This month the National Tertiary Education Union (NTEU) released its latest Wage Theft Report, revealing the extent of underpayment of wages in the tertiary education sector. The report is part of an ongoing review by the NTEU, which will publish a final report in January 2024.

Casual workers

The report indicates that casually employed workers are more vulnerable to wage theft than those who have secure employment, and notes that two thirds of all staff at Australian universities are employed insecurely through casual or fixed-term arrangements, even though most of the work they perform is needed on an ongoing basis.

The report states that casual workers can face inequitable arrangements and fear of reprisal, including the loss of work if they raise complaints over underpayment or ask for compensation for hours worked for free. Several circumstances were identified in which wage theft occurs, such as:

  • being paid for fewer hours than the work requires;
  • paying piece rates for marking or lecture preparation instead of the actual time worked;
  • sham contracting to undercut Award and Agreement entitlements;
  • teaching misclassification; and
  • unpaid overtime.

Misclassification of workers

The report also identified teaching misclassification as among the most common forms of wage theft in universities, including casuals but also full-time and part-time employees.
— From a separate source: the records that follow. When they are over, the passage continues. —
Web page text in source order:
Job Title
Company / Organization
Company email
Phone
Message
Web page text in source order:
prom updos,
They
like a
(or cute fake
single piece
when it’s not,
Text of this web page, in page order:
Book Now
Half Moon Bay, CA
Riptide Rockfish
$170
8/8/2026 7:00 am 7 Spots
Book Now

This is a common issue more broadly, where an employer applies the incorrect category or level of role under an Award to the position held by an employee, typically resulting in wage payments at a rate below which the employee is entitled to for the role.

Unpaid overtime

Unpaid overtime was also found to be common across universities, often arising from employers setting unrealistic time frames for marking student assessments and other work to be completed.

Consequences in the sector

The report reveals a staggering $159m in underpayments across Australia’s higher education sector, affecting more than 97,000 staff and 30 employers. Underpayments were detected by the NTEU going back as far as 2009. The NTEU calls for better governance within the tertiary education sector and comprehensive reform of university payroll management systems to end wage theft.
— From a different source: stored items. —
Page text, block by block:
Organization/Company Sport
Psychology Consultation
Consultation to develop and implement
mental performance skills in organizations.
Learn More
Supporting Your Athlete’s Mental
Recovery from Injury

Implications for employers more broadly

Some of the circumstances identified above as reasons for wage theft occurring resonates in sectors beyond tertiary education. The report highlights the importance for all employers of collecting accurate data in respect of work performed by casuals, not just the time rostered to work, but also the actual times worked, including additional unscheduled work time, to ensure payroll systems can accurately compensate casual employees for their work.

In addition, the report emphasizes the need for employers to ensure that appropriate payroll policies and procedures are in place to ensure roles are correctly captured in accordance with the relevant Award and that reasonable expectations for completion of work are set by employers. In the case of roles, an employer may seek legal advice for the proper application of employee categories or levels in an Award to workers’ actual roles.

Part One of the new 'Closing Loopholes' Bill also passed the Senate on 7 December 2023. The changes brought by the Bill include:

  • criminalisation of intentional wage theft (including underpayments of superannuation), and
  • enforcement of 'same job same pay' rules, particularly addressing labour hire arrangements.

Wage theft results in serious consequences for employers, including latent and long-term liabilities to employees and former employees, fines and penalties, brand damage and now potential criminal investigation. If you are an employer with concerns about employee underpayments and would like to have a confidential conversation about how Grant Thornton may be able to assist, please contact us.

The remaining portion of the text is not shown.